Alzheimer's disease

Skin cells bypass embryo cell obstacles

UC DAVIS (US) — Stem cells from a patient’s own skin may be effective in treating a variety of health conditions and at the same time would avoid the controversy of using stem cells from human embryos.

Questions about the immunological safety of induced pluripotent stem cells (iPSCs) should not be viewed as a roadblock in advancing research into their use, according to a new study published in the journal Cell Stem Cell.

“iPSCs offer the potential to treat many diseases as an alternative or adjuvant therapy to drugs or surgery,” says Paul Knoepfler, associate professor of cell biology and human anatomy at University of California, Davis.


“Problems that have been identified with their use likely can be overcome, allowing iPSCs to jump from the laboratory dish to patients who could benefit from them.”

iPSCs were first produced in 2006 from mouse cells and in 2007 from human cells and have many of the same regenerative properties as human embryonic stem cells, but are derived in a lab from adult cells, such as skin cells, by inducing or forcing them to express specific genes that are normally dormant.

In theory, a person’s skin cells could be induced to make neurons that produce the neurotransmitter dopamine, for example, and be delivered to brain regions where it is lacking in patients with Parkinson’s disease. Similarly, cells could be induced to regenerate heart muscle and blood vessels after a heart attack, or neurons following a spinal cord injury.

Problems of rejection due to immunological differences between the donor (the embryo) and the patient would be eliminated, because the iPSCs would be derived from each individual patient.

A recent study using iPSCs in mice found that tissue rejection may, in fact, occur in some cases, but Knoepfler believes that particular study was conducted in the context of tumors, which tend to be highly immunogenic and not be applicable for human use.

Another concern with using either iPSCs or embryonic stem cells is that cells with the ability to turn into many different cell types may grow out of control, producing cancerous tumors.
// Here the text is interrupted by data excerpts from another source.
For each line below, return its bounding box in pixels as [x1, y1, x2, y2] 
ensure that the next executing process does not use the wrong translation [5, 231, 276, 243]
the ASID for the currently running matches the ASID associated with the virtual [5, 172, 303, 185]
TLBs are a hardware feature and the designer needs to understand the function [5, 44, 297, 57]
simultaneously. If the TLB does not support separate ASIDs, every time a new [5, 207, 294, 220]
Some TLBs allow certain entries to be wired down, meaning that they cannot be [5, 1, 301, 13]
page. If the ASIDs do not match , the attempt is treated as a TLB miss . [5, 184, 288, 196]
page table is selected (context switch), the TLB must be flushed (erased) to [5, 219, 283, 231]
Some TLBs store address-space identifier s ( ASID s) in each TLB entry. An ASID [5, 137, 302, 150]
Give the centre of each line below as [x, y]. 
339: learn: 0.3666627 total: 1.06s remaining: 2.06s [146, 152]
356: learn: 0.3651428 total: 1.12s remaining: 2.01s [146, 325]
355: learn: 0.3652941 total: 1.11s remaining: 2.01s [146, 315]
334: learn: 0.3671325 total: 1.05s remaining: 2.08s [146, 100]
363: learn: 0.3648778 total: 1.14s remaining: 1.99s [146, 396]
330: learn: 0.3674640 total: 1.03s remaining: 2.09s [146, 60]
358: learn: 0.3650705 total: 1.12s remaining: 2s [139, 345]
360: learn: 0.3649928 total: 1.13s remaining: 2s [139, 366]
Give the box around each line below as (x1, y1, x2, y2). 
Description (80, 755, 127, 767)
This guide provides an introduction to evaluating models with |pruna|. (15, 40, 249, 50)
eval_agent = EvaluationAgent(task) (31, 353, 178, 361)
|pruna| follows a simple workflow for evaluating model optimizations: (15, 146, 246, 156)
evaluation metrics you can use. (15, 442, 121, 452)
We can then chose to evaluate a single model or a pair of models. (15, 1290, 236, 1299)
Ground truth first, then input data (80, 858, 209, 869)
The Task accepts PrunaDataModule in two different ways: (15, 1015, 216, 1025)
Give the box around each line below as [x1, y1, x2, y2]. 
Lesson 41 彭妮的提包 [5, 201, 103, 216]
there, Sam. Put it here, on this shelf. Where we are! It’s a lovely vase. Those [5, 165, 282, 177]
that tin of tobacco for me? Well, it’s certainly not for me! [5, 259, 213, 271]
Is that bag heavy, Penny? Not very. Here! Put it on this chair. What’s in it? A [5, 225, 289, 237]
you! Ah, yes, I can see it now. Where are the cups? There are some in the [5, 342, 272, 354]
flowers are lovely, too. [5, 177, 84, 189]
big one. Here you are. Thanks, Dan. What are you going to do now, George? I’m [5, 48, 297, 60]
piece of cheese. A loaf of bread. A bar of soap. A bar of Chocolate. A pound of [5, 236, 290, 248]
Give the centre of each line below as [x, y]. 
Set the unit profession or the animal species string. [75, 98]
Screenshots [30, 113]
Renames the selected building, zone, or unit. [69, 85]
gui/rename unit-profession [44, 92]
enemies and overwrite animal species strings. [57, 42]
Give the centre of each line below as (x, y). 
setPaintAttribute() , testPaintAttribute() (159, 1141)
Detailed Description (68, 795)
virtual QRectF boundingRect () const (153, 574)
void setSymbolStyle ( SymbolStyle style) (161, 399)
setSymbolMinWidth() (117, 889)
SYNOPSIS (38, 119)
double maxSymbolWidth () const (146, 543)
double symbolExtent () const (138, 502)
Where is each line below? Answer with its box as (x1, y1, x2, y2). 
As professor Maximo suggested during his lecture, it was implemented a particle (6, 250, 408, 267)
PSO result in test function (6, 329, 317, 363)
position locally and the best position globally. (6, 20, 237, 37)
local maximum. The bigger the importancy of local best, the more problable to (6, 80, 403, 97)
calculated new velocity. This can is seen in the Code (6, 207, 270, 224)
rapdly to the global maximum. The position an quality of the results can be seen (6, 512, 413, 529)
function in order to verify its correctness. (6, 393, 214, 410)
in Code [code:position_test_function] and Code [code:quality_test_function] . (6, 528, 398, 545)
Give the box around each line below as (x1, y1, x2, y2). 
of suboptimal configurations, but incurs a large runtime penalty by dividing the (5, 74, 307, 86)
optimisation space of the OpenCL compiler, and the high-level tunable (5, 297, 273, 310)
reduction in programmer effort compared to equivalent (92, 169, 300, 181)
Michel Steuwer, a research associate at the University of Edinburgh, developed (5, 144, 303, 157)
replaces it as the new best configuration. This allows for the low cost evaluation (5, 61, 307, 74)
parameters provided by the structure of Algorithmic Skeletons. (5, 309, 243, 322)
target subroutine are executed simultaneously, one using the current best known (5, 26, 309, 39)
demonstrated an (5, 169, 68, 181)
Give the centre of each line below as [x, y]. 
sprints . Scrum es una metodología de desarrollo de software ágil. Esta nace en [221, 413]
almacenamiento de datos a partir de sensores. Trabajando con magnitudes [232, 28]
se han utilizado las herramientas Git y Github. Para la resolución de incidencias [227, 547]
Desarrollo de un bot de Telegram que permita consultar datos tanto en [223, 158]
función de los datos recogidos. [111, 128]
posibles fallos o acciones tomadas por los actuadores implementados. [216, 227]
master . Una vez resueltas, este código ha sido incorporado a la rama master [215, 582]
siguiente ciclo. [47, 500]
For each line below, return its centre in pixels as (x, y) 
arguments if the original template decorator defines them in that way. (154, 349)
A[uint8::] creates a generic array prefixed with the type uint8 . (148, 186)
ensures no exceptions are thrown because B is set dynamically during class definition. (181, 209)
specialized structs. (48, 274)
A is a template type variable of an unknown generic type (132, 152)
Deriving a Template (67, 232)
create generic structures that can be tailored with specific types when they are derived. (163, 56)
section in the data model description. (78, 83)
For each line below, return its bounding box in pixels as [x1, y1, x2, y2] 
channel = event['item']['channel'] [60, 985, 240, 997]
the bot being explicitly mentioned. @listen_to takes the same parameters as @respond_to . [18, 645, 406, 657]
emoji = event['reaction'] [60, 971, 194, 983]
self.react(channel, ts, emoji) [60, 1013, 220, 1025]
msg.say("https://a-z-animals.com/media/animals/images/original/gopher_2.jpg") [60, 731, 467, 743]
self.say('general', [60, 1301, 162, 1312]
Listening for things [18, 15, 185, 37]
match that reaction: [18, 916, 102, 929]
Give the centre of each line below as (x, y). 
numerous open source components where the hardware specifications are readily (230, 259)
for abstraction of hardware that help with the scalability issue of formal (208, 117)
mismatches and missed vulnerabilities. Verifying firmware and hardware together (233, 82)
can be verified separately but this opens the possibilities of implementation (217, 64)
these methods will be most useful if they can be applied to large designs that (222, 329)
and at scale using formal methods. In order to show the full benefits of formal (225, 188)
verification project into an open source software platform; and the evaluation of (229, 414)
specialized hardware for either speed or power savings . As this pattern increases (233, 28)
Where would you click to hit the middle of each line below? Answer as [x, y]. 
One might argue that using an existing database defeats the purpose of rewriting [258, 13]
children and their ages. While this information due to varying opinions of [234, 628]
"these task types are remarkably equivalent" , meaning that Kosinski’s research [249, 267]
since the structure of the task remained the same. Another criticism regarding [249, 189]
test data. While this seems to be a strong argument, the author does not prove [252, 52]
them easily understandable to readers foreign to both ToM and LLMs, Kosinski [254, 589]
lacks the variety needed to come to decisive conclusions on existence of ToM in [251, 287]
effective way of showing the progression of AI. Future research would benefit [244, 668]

Those studies involved implanting large numbers of undifferentiated stem cells into mice that were treated with immunosuppressant drugs to reject transplants, making the conditions ideal for cancers to arise, Knoepfler says.

That scenario is unlikely to be applicable when treating humans for actual diseases. In such cases, the stem cells would be induced to have a specific function, and the body’s natural immune defenses would be present.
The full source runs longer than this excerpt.